Metadata-Version: 2.1
Name: rst2json
Version: 0.2.0
Summary: Split rendered reStructuredText into JSON
Home-page: https://github.com/jwodder/rst2json
Author: John Thorvald Wodder II
Author-email: rst2json@varonathe.org
License: MIT
Project-URL: Source Code, https://github.com/jwodder/rst2json
Project-URL: Bug Tracker, https://github.com/jwodder/rst2json/issues
Keywords: JSON,docutils,reStructuredText,template,templating
Platform: UNKNOWN
Classifier: Development Status :: 4 - Beta
Classifier: Programming Language :: Python :: 3 :: Only
Classifier: Programming Language :: Python :: 3
Classifier: Programming Language :: Python :: 3.6
Classifier: Programming Language :: Python :: 3.7
Classifier: Programming Language :: Python :: 3.8
Classifier: Programming Language :: Python :: Implementation :: CPython
Classifier: Programming Language :: Python :: Implementation :: PyPy
Classifier: License :: OSI Approved :: MIT License
Classifier: Environment :: Console
Classifier: Intended Audience :: Developers
Classifier: Topic :: Documentation
Classifier: Topic :: Software Development :: Documentation
Classifier: Topic :: Text Processing
Classifier: Topic :: Text Processing :: Markup :: HTML
Classifier: Topic :: Text Processing :: Markup :: LaTeX
Requires-Python: ~=3.6
Description-Content-Type: text/x-rst
Requires-Dist: docutils (>=0.16)

.. image:: http://www.repostatus.org/badges/latest/active.svg
    :target: http://www.repostatus.org/#active
    :alt: Project Status: Active — The project has reached a stable, usable
          state and is being actively developed.
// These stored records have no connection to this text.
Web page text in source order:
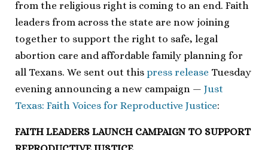
from the religious right is coming to an end. Faith
leaders from across the state are now joining
together to support the right to safe, legal
abortion care and affordable family planning for
all Texans. We sent out this press release Tuesday
evening announcing a new campaign — Just
Texas: Faith Voices for Reproductive Justice:
FAITH LEADERS LAUNCH CAMPAIGN TO SUPPORT
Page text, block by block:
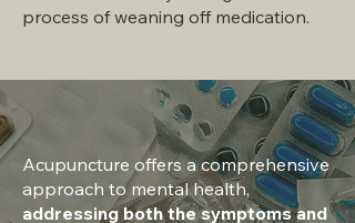
process of weaning off medication.
Acupuncture offers a comprehensive
approach to mental health,
addressing both the symptoms and
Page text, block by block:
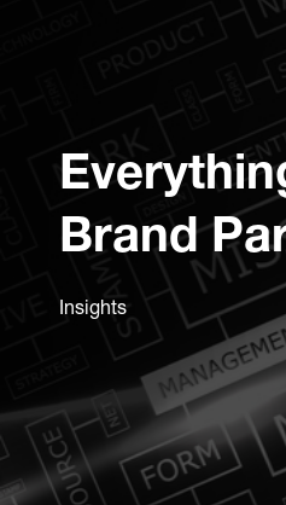
Brand
Insights
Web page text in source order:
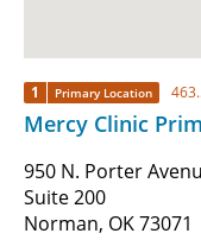
1 Primary Location
Mercy Clinic
950 N. Porter
Suite 200
Norman, OK 73071
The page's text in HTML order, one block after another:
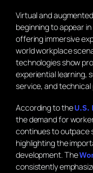
Virtual and
beginning to appear
offering immersive
world workplace
technologies show
experiential learning,
service, and
According to theU.S.
the demand for
continues to outpace
highlighting the
development. The
consistently
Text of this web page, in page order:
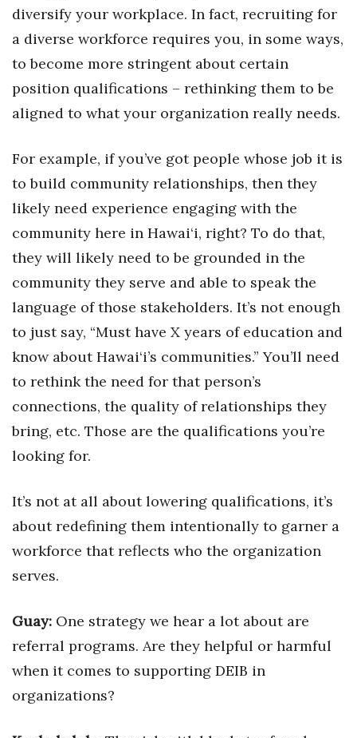
diversify your workplace. In fact, recruiting for
a diverse workforce requires you, in some ways,
to become more stringent about certain
position qualifications – rethinking them to be
aligned to what your organization really needs.
For example, if you’ve got people whose job it is
to build community relationships, then they
likely need experience engaging with the
community here in Hawai‘i, right? To do that,
they will likely need to be grounded in the
community they serve and able to speak the
language of those stakeholders. It’s not enough
to just say, “Must have X years of education and
know about Hawai‘i’s communities.” You’ll need
to rethink the need for that person’s
connections, the quality of relationships they
bring, etc. Those are the qualifications you’re
looking for.
It’s not at all about lowering qualifications, it’s
about redefining them intentionally to garner a
workforce that reflects who the organization
serves.
Guay: One strategy we hear a lot about are
referral programs. Are they helpful or harmful
when it comes to supporting DEIB in
organizations?
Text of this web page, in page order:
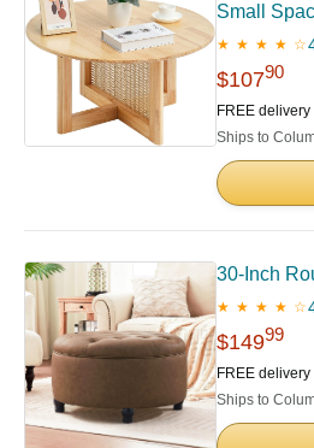
Small
★ ★ ★ ★ ☆
$10790
FREE delivery
Ships to
30-Inch
★ ★ ★ ★ ☆
$14999
FREE delivery
Ships to
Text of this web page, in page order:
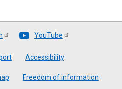
YouTube
Accessibility
Freedom of information
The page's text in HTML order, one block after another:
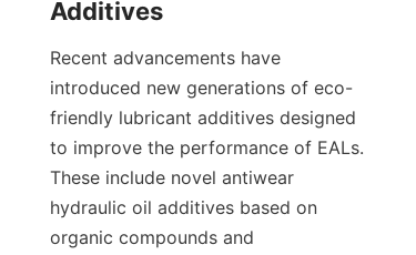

.. image:: https://travis-ci.com/jwodder/rst2json.svg?branch=master
    :target: https://travis-ci.com/jwodder/rst2json

.. image:: https://codecov.io/gh/jwodder/rst2json/branch/master/graph/badge.svg
    :target: https://codecov.io/gh/jwodder/rst2json

.. image:: https://img.shields.io/pypi/pyversions/rst2json.svg
    :target: https://pypi.org/project/rst2json/

.. image:: https://img.shields.io/github/license/jwodder/rst2json.svg
    :target: https://opensource.org/licenses/MIT
    :alt: MIT License

`GitHub <https://github.com/jwodder/rst2json>`_
| `PyPI <https://pypi.org/project/rst2json/>`_
| `Issues <https://github.com/jwodder/rst2json/issues>`_

.. contents::
    :backlinks: top

``rst2json`` renders a reStructuredText_ document as HTML or (Xe)LaTeX, but —
unlike Docutils_' builtin converters, which produce a complete output document
— it outputs a JSON object in which the document "frontmatter" (title,
subtitle, bibliographic fields, etc.) has been broken out from the body and
split into multiple fields.  By combining the output with a templating system
like Jinja_, the user can perform more powerful & more customizable templating
than is possible with Docutils' built-in template support.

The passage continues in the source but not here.